Prompt:
Work out how many lines in the material below hold the word "that". Write only the number.

Task material:
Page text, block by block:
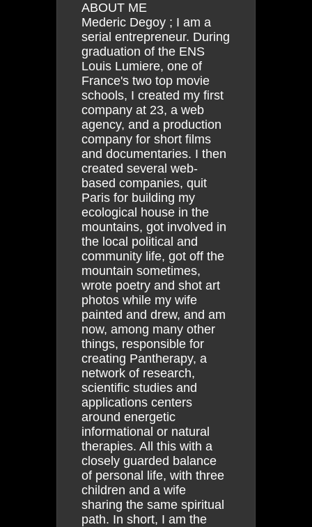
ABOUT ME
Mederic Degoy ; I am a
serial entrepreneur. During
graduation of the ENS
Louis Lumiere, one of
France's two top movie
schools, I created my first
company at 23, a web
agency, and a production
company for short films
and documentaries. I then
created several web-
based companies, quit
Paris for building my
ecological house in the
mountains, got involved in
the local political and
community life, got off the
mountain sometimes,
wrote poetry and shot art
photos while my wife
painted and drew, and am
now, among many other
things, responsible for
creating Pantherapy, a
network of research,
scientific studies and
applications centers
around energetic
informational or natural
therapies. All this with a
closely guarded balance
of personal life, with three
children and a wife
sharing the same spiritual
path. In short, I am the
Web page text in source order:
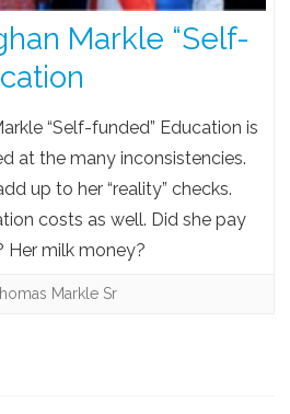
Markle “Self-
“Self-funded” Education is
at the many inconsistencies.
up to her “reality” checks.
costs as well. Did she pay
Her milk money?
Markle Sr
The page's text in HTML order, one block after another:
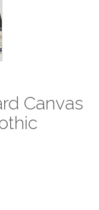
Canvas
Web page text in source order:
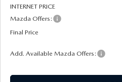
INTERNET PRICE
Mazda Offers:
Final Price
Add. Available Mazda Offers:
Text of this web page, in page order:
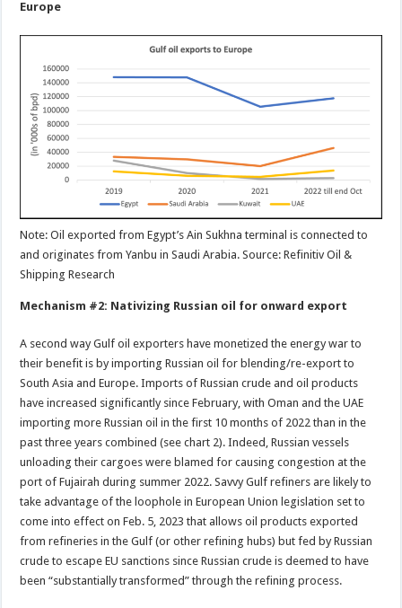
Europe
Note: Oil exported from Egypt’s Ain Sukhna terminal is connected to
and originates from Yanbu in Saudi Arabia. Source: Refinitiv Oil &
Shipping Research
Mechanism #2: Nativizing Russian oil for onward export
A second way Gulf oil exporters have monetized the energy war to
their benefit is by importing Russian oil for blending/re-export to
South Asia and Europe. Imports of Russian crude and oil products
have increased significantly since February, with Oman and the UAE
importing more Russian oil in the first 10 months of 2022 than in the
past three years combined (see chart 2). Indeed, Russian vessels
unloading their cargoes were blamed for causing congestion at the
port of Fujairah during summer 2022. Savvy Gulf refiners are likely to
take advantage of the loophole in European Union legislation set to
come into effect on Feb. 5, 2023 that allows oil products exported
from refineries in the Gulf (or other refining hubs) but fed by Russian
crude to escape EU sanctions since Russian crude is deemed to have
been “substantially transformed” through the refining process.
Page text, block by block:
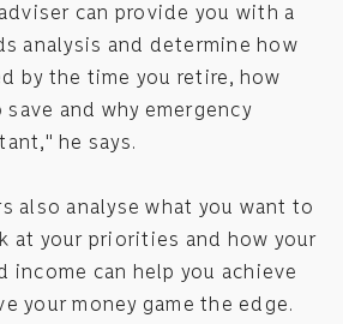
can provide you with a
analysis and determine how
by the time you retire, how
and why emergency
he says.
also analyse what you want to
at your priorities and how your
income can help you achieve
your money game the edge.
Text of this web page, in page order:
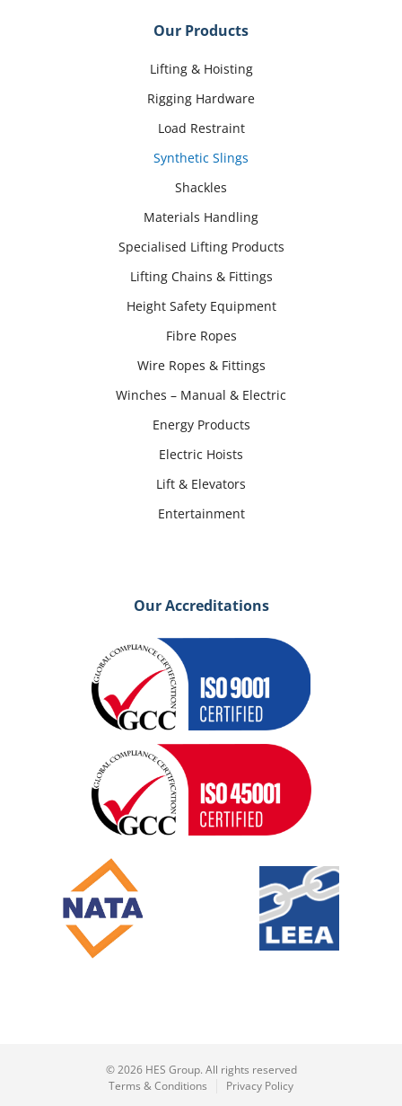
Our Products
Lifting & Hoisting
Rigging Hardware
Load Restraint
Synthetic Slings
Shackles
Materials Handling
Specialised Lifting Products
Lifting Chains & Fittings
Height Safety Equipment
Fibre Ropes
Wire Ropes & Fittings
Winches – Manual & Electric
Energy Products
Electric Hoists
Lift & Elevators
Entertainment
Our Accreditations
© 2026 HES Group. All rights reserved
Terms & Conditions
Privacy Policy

---

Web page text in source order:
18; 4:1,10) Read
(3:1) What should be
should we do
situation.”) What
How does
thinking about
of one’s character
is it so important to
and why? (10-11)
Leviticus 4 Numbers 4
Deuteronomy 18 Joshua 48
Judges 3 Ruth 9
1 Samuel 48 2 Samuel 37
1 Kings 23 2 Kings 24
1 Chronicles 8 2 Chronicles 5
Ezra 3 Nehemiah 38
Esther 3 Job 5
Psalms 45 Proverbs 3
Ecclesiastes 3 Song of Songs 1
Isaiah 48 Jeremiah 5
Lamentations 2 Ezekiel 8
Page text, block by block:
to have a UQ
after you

...

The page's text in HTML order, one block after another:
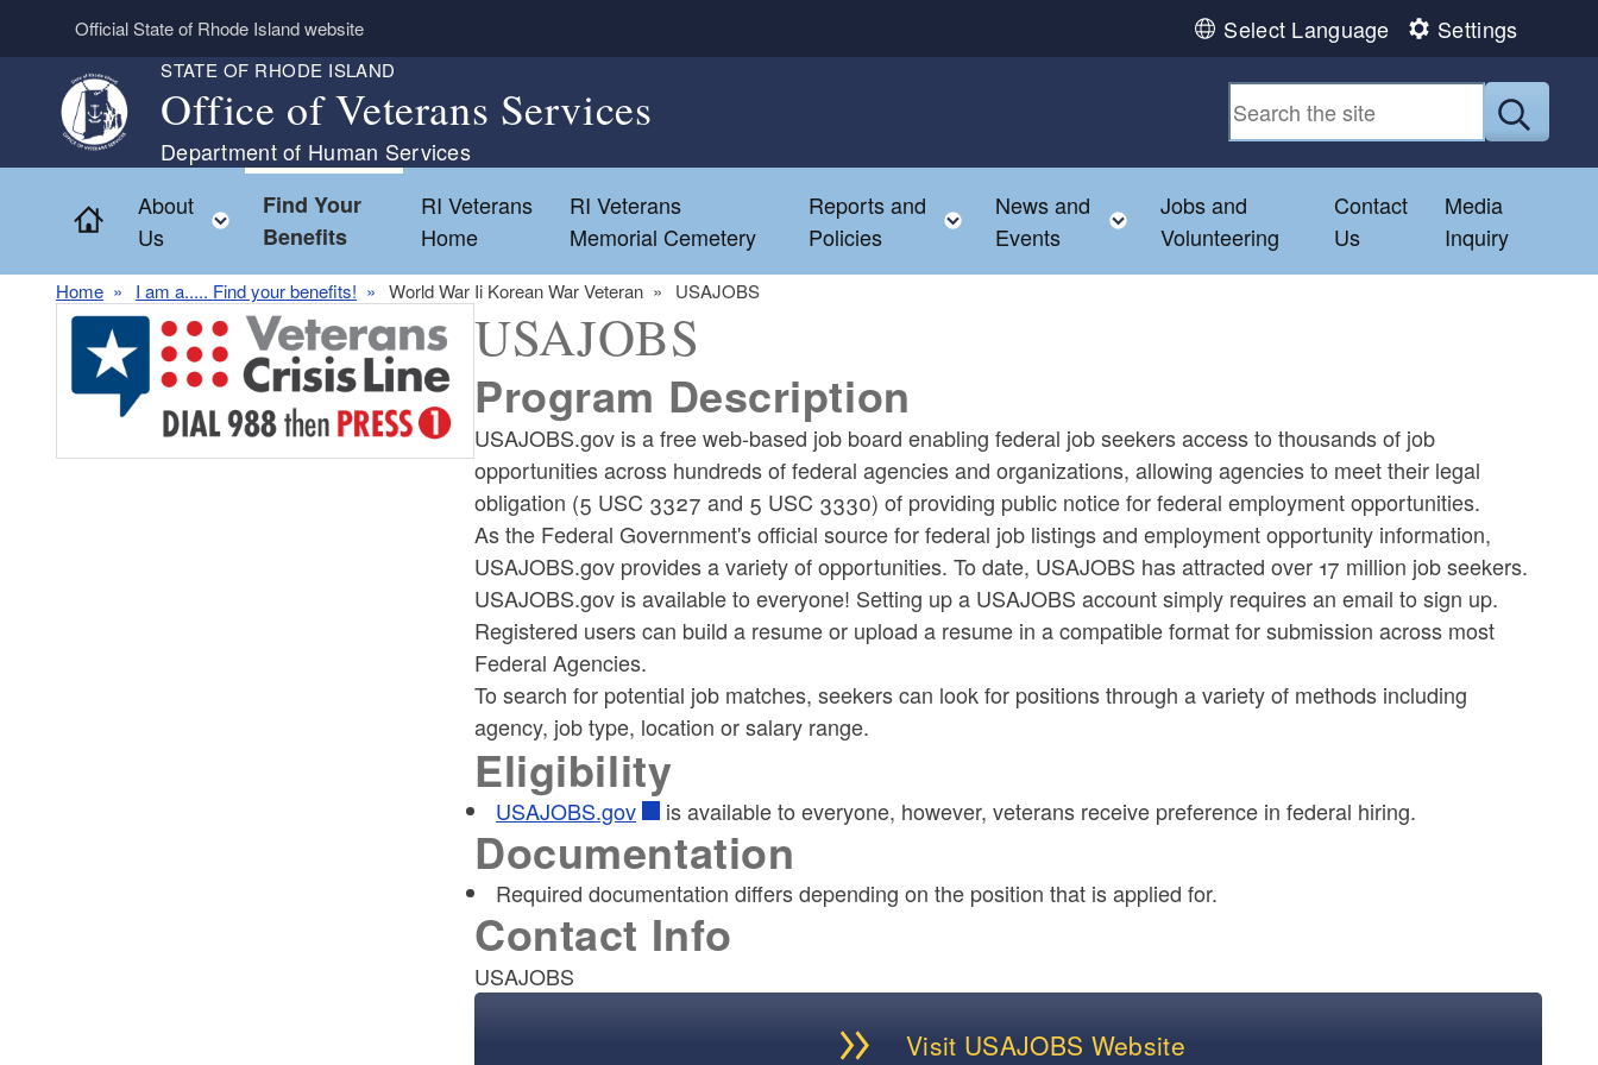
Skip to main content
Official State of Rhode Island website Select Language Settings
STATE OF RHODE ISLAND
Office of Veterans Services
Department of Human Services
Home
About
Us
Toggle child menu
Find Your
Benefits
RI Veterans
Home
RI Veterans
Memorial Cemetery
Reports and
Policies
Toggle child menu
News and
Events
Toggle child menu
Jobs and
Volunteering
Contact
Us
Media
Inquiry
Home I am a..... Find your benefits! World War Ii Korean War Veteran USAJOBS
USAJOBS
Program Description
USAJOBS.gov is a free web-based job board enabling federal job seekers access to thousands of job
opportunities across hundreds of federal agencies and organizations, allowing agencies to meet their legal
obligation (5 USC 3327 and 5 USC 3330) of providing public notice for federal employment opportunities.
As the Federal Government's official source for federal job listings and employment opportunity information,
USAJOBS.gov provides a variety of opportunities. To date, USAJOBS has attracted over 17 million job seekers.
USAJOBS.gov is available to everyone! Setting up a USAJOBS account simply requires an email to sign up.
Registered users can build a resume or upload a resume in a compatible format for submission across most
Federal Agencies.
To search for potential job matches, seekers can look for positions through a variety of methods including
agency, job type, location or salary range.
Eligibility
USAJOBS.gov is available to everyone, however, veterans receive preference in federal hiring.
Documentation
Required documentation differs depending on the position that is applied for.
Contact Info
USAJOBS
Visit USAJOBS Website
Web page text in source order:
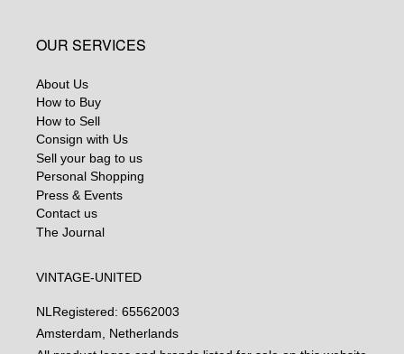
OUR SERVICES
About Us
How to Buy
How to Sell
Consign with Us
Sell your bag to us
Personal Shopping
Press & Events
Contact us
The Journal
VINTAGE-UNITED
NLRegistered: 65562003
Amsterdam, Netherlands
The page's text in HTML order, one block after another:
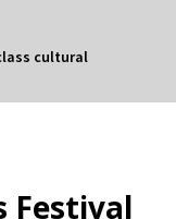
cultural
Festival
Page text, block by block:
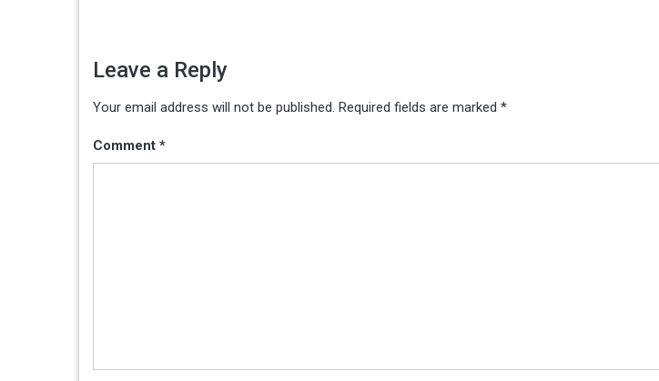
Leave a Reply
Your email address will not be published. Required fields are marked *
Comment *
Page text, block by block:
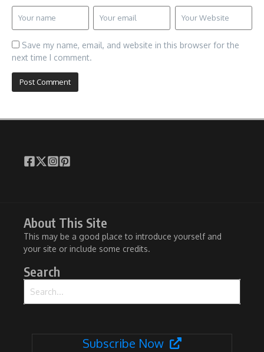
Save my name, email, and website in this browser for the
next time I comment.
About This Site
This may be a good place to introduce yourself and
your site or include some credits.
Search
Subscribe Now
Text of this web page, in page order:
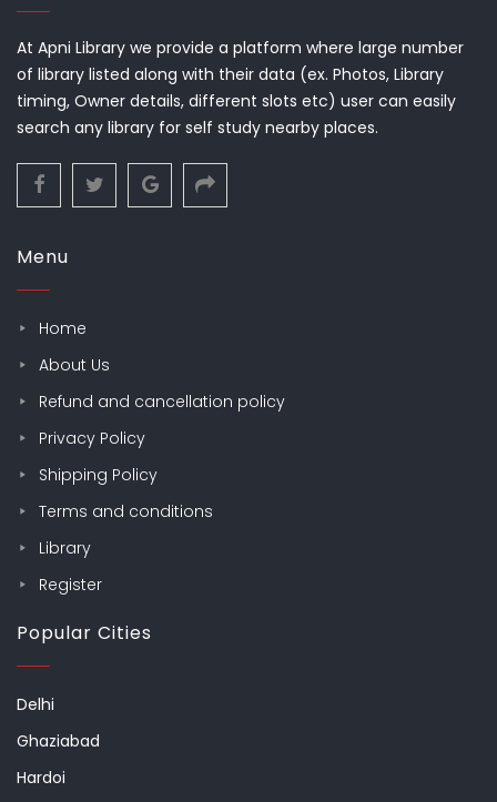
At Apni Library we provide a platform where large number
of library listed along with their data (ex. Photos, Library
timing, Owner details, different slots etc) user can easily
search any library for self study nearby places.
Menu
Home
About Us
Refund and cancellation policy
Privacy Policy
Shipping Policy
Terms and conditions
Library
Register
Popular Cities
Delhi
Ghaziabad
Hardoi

Reply to the exercise:
2